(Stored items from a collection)
********************
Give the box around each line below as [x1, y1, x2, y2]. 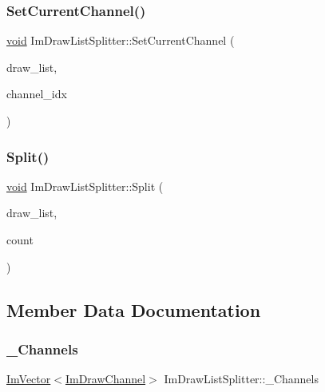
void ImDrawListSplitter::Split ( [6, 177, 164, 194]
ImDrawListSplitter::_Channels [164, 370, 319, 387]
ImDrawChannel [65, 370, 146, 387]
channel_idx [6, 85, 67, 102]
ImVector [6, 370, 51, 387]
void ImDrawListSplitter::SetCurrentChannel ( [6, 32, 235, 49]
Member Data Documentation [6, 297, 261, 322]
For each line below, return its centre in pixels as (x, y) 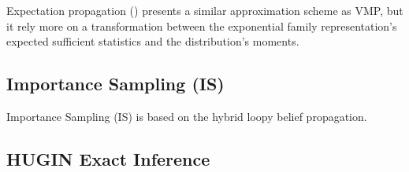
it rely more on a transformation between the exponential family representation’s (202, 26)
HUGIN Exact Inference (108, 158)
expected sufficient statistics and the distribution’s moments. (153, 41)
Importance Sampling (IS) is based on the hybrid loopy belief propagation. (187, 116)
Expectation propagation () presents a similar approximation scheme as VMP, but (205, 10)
********************
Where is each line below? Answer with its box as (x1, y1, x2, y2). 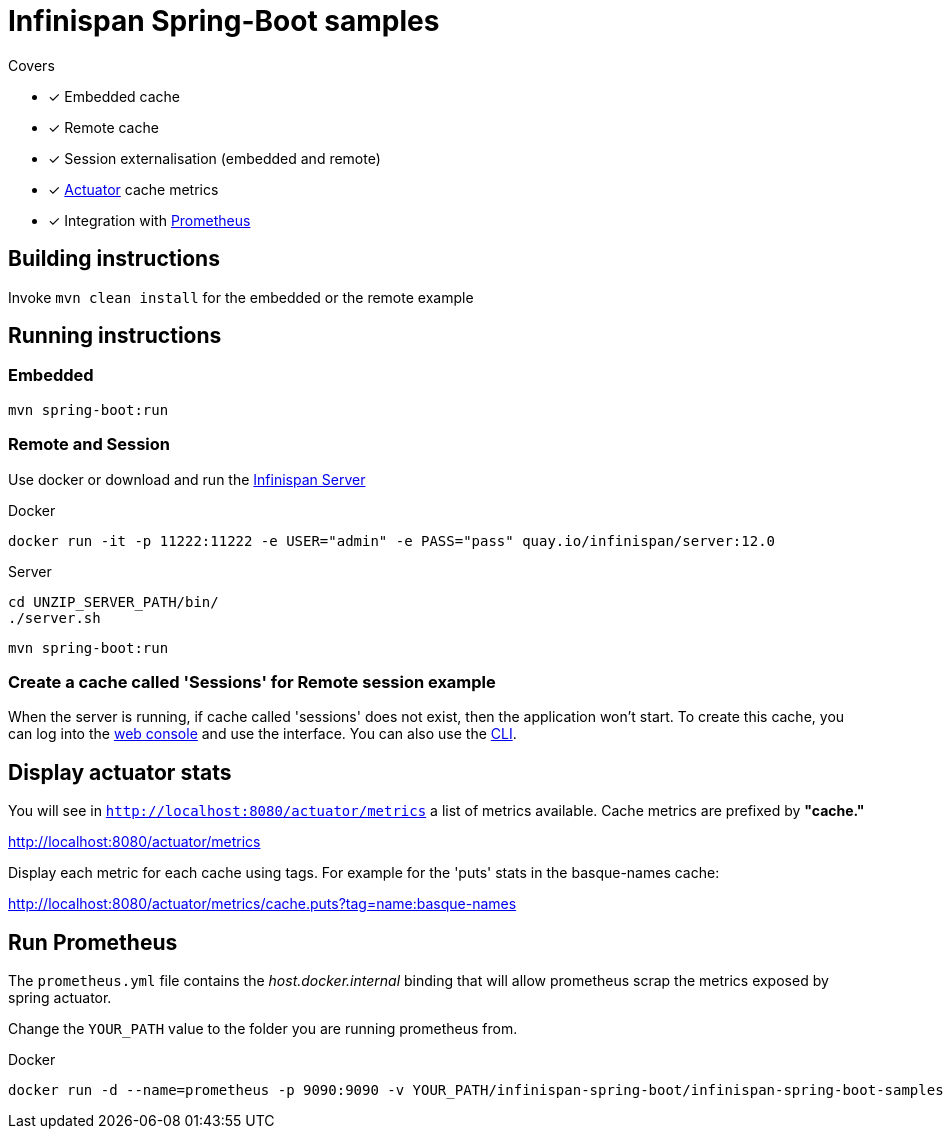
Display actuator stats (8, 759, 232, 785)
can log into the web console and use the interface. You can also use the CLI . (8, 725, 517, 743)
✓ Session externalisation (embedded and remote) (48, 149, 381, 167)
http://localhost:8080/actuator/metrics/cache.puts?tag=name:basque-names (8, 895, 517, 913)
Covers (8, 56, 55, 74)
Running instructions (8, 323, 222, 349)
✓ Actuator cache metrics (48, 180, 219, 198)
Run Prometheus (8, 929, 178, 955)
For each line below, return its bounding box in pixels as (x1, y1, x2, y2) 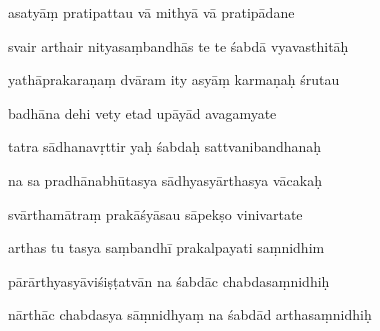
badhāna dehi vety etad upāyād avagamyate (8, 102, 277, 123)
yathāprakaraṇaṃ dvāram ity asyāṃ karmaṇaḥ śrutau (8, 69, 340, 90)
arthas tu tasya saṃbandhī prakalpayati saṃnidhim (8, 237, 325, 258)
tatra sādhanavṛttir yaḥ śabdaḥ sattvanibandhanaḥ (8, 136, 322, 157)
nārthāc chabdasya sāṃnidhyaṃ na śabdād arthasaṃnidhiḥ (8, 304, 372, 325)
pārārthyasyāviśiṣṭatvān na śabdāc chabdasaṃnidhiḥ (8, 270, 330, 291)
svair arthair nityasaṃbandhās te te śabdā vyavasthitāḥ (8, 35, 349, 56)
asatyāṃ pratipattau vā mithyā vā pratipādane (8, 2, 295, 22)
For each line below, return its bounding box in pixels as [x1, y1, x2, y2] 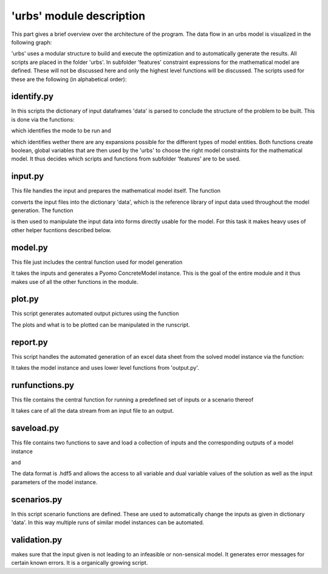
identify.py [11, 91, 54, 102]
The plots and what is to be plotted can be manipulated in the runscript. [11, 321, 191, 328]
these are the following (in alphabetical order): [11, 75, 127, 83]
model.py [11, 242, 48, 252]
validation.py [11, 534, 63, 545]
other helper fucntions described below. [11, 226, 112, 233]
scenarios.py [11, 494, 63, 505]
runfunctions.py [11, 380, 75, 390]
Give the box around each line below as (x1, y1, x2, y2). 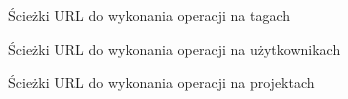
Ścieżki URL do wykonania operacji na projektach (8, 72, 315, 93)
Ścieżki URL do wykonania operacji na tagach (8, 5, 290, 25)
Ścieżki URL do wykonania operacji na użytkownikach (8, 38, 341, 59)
********************
_What the exercise asks_: Copy the lines above between the one holding "scenarios.py [11, 494, 63, 505]" and the one holding "Ścieżki URL do wykonania operacji na użytkownikach", inclusive. Drop the pictures.

_Reply to the task_:
scenarios.py [11, 494, 63, 505]
runfunctions.py [11, 380, 75, 390]
Give the box around each line below as (x1, y1, x2, y2). 
Ścieżki URL do wykonania operacji na projektach (8, 72, 315, 93)
Ścieżki URL do wykonania operacji na tagach (8, 5, 290, 25)
Ścieżki URL do wykonania operacji na użytkownikach (8, 38, 341, 59)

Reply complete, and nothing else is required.